Tom,
Based upon my own experience, I would recommend that your son continue on a path to become a licensed professional engineer in civil engineering. If he wants credentials in welding, I would recommend that he get certification as a CWI rather than a CWEng. To do that he will, of course, have to have the qualifying experience set forth in paragraph 5.5 of AWS B5.1 - Specification for the Qualification of Welding Inspectors. The necessary experiance is not trivial, but he should be able to collect that experience if he seeks it out while working as a civil engineer for a few years.

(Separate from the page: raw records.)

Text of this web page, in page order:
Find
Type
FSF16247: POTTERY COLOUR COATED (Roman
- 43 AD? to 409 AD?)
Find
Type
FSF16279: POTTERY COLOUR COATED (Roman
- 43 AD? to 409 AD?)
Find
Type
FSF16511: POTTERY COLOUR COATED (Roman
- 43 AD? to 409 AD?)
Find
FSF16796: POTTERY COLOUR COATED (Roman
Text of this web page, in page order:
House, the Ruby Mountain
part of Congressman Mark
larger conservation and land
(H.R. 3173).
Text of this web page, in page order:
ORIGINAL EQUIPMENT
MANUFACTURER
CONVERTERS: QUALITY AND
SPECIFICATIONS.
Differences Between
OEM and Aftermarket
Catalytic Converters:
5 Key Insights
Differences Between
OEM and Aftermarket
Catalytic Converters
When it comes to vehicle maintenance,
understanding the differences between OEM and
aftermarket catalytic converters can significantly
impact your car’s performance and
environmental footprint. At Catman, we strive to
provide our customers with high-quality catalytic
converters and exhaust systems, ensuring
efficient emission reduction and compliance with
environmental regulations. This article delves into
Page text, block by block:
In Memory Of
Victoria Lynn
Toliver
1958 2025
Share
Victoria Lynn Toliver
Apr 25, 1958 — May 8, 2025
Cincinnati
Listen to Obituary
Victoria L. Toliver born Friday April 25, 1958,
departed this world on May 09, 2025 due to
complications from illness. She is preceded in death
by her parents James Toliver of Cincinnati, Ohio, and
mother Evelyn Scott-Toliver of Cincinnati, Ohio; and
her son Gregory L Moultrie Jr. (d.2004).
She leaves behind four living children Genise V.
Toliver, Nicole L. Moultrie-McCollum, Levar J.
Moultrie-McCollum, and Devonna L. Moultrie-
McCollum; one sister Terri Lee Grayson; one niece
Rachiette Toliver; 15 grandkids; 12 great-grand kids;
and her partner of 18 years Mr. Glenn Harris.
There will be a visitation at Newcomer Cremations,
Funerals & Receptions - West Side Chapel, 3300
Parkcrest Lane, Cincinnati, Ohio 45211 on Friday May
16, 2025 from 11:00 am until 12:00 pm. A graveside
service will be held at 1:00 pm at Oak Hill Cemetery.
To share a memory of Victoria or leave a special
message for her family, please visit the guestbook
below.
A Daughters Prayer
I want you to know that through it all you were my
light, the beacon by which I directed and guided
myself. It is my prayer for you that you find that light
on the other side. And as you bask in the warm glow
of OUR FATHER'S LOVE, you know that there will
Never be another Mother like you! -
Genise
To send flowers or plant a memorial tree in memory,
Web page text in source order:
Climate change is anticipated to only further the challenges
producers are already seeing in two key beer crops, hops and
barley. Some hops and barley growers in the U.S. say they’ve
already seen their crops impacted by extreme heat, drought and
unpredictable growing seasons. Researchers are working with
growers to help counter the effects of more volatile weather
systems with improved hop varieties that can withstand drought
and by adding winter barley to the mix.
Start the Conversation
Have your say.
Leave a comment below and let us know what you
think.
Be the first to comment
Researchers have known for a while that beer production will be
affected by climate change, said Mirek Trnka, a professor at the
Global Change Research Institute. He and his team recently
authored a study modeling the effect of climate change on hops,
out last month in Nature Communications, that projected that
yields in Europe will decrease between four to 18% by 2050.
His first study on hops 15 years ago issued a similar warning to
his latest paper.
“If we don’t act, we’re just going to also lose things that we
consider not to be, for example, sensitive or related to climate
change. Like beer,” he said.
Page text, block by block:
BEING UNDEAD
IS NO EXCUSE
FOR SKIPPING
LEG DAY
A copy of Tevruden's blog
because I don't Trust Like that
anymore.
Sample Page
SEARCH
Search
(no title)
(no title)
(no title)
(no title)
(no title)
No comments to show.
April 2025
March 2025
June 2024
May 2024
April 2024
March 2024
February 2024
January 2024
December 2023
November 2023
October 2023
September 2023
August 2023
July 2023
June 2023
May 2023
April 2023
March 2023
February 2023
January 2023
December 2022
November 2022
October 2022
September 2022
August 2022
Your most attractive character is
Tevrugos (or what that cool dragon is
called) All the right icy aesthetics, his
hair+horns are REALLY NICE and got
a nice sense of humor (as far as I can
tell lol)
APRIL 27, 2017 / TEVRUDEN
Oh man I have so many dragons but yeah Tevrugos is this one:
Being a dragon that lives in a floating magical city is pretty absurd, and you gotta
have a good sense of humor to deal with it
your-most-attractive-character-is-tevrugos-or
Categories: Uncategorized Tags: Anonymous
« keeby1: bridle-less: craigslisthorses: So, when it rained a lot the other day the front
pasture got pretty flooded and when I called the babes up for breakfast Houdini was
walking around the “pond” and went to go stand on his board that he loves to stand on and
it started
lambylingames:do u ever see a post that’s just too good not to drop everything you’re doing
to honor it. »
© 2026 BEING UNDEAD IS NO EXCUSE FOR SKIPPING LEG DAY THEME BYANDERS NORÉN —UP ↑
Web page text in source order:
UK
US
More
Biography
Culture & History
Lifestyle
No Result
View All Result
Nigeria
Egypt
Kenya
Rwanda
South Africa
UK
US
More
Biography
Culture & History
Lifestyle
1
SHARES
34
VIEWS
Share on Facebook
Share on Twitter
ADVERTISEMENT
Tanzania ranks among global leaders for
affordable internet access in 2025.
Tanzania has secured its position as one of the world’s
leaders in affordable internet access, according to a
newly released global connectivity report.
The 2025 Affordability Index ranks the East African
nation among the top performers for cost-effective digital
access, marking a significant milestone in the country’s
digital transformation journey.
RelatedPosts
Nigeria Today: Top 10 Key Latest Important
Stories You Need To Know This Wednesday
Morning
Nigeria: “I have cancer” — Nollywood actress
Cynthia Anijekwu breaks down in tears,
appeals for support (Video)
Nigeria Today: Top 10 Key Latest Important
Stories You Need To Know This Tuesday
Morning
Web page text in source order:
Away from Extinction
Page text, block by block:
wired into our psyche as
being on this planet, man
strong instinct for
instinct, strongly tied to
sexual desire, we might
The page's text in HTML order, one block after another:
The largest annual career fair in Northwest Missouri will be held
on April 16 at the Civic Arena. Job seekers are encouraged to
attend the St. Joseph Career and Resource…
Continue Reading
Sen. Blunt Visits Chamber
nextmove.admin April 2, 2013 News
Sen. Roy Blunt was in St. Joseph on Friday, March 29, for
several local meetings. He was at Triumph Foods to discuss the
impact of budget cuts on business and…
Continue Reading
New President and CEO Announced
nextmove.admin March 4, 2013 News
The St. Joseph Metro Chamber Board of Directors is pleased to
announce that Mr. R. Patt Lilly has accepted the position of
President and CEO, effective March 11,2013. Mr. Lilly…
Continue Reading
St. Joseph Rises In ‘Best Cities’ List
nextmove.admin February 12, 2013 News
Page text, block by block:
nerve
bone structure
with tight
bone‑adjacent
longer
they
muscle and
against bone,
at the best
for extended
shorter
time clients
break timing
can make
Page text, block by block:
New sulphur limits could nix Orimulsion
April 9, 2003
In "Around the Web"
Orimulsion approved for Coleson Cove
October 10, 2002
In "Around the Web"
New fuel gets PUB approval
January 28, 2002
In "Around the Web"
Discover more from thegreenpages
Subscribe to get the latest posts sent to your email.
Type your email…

The P.E. license establishes a person as an "engineer" in the eyes of the law. That is important if your son should ever want to open his own engineering company in the future or if he would want a senior position with a consulting engineering firm. There is a path to the P.E. via the Ohio principles and practice exam in welding engineering, but I don't recommend it if you can more easily get a P.E. license in some other discipline. If you want to take the P.E. exam in welding engineering, the Ohio board will put a few obstacles in your path if you don't have Welding Engineering degree from the Ohio State University. You can overcome those obstacles, but at the end of the day you may wonder why you bothered to jump through all their hoops. The Ohio P.E. license does not specify in which field of engineering the license holder is qualified to practice.
The AWS CWEng credential may have value someday, but at present it is rare (there are only about 30 CWEngs worldwide) and not widely in demand. I got my CWEng after passing Ohio's welding engineering exam. The welding industry understands the CWI credential (there about 20,00 active CWIs worldwide). I got my CWI credential after recognizing that very few people in the welding industry knew what the CWEng was.